Thankfully, DDL has been working on the issue of climate data interoperability for several years as part of its “Global Climate Action of Cities, Regions and Companies” (GCA) reports, which began in 2018 with the goal of aggregating NSA climate mitigation contributions. To accomplish this task, DDL developed custom machine learning-aided algorithms and data dictionaries to harmonize these reports, which include data from more than a dozen disparate sources. These functions and data dictionaries form the ClimActor R package, an open-source software that allows for anyone to use our cleaning algorithms to harmonize climate actors’ data.

DDL then collaborated with the Open Earth Foundation to share its experience in harmonizing this data into a data model or schema. A data schema is a standardized framework for organizing and formatting data. In a climate context, this means developing a common structure for data related to climate actors, their actions and targets, and their relationships with one another, acting as a common language for data interoperability and enabling seamless exchange and understanding of climate action data. By adopting this schema, organizations can ensure consistency in data representation, making it easier to integrate and analyze information from different sources. This year was the first time DDL adopted the schema for organizing GCA report data.


Building Better Data Schema

For the 2023 GCA report, I worked with DDL post-doc Kaihui Song to enhance the interoperability of the data for the report. This was a two step process involving: 

1- Harmonizing the names of actors through using the ClimActor R package

2- Formatting the data to align with the schema illustrated in  Figure 1

Integrating the schema into this year’s data workflow involved breaking up and organizing the data into distinct subsections that could later be merged back together based on common identifiers, allowing for a more granular level of organization (Figure 1). For instance, if we wanted to compare the aggregated emissions data for actors across various sources, we would only have to extract the cleaned “Actor” and “EmissionsAgg”’ data files for our analysis. This was a more efficient manner of handling data, especially as the variables of interest shifted during different stages of our analysis.
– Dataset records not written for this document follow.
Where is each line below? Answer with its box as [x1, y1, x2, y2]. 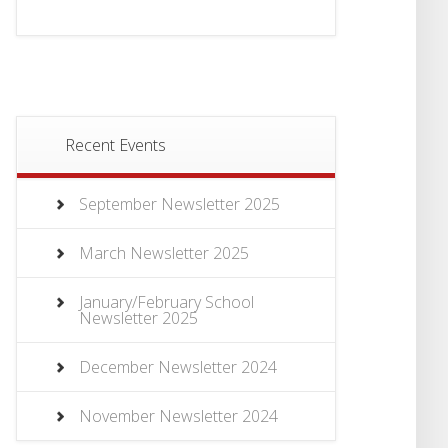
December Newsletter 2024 [79, 356, 277, 379]
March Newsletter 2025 [79, 242, 249, 265]
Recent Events [65, 134, 166, 157]
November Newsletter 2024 [79, 405, 278, 428]
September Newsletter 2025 [79, 193, 280, 216]
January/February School [79, 291, 254, 314]
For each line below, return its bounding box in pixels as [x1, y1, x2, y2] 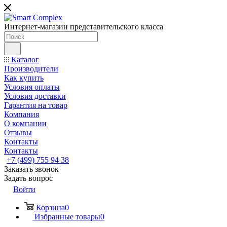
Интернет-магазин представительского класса [4, 22, 163, 31]
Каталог [9, 55, 39, 64]
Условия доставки [4, 92, 66, 100]
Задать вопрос [4, 174, 53, 182]
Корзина [36, 203, 65, 212]
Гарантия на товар [4, 101, 67, 109]
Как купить [4, 73, 44, 82]
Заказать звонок [4, 165, 59, 173]
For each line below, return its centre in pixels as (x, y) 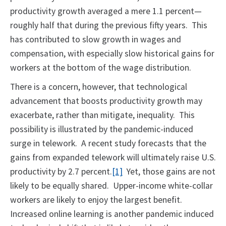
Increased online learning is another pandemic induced (112, 214)
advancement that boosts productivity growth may (106, 101)
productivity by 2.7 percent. (61, 172)
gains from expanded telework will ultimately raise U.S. (113, 158)
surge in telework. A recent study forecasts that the (108, 144)
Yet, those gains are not (169, 172)
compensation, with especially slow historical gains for (112, 54)
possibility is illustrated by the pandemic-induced (102, 129)
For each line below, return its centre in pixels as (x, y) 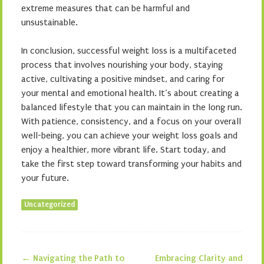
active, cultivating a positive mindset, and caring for (123, 79)
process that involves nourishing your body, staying (122, 65)
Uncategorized (49, 204)
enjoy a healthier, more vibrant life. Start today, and (123, 150)
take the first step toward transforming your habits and (131, 164)
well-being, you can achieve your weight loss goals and (129, 136)
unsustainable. (49, 22)
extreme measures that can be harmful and (105, 8)
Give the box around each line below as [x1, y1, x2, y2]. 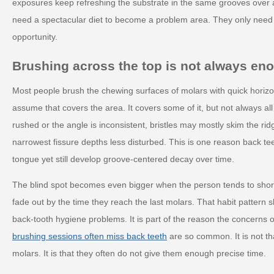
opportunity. [12, 32, 57, 42]
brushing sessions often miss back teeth [12, 231, 167, 241]
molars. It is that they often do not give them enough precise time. [12, 248, 266, 258]
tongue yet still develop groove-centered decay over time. [12, 154, 234, 164]
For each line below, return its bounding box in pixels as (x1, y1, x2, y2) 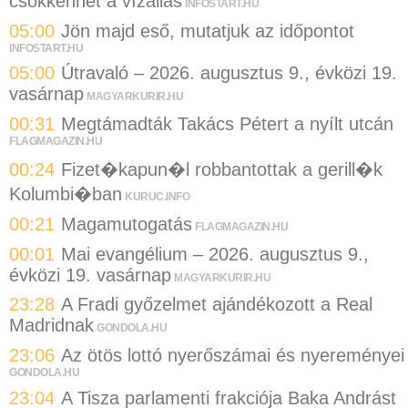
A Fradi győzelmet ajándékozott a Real (61, 294, 372, 315)
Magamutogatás (61, 214, 192, 235)
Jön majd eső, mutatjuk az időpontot (61, 20, 354, 41)
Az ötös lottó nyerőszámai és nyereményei (61, 344, 404, 365)
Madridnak (9, 315, 94, 336)
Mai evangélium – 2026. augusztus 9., (61, 243, 369, 264)
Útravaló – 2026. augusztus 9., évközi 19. (61, 63, 397, 84)
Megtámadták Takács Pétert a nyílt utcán (61, 113, 393, 134)
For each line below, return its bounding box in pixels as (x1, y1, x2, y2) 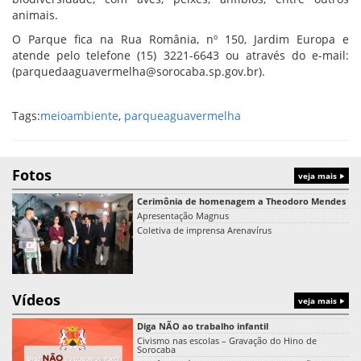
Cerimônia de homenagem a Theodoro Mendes (137, 194, 346, 207)
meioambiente (40, 107, 118, 123)
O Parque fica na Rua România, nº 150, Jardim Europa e (12, 31, 349, 47)
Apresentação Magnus (137, 209, 229, 222)
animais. (12, 6, 58, 23)
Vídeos (12, 289, 60, 309)
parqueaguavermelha (124, 107, 241, 123)
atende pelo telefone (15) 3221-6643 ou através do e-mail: (12, 47, 349, 63)
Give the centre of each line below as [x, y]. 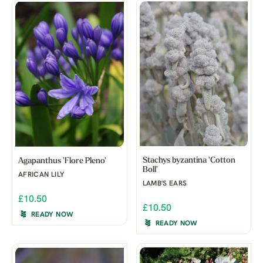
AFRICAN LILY [41, 175]
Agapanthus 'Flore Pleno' [62, 161]
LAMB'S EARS [165, 183]
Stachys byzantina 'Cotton [189, 160]
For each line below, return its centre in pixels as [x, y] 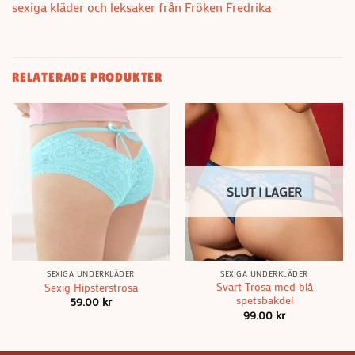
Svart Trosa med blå [264, 287]
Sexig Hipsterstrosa [91, 287]
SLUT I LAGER [264, 192]
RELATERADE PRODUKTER [87, 77]
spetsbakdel [264, 301]
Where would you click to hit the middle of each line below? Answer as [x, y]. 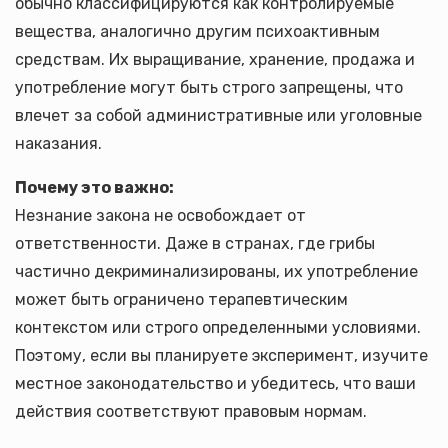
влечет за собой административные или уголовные [218, 115]
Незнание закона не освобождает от [160, 215]
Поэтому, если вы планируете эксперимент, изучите [221, 355]
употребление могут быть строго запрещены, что [209, 87]
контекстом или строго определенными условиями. [218, 327]
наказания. [58, 143]
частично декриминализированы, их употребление [216, 271]
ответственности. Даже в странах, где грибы [195, 243]

 Moreover, I also revisited and reformatted the data compiled for previous years’ GCA reports (2018-2022) to align with this newly adopted schema. This standardized formatting enhanced the degree of data interoperability across time. I was then able to create time series visualizations that track actors’ progress on commitments across the different iterations of the GCA report. This temporal data interoperability also enabled us to hone in on relevant actors and investigate how their climate commitments have been evolving, further enabling sustained climate accountability. To me, witnessing how data could tell a story across years underscored the importance of standardization.

On one hand, the process of using ClimActor to clean actor names showed me that even the seemingly small details, like consistent naming conventions, can significantly streamline analysis and comparison. On the other hand, I learned that schema and structure are powerful tools for translating data into narratives that foster meaningful change. Through working on this project, I gained a refined understanding of how data organization can enable more effective and efficient tracking and aggregation of climate progress. Ultimately, data interoperability empowers stakeholders to make informed decisions, hold actors accountable, and allow meaningful evaluation of financing, mitigation, and adaptation targets.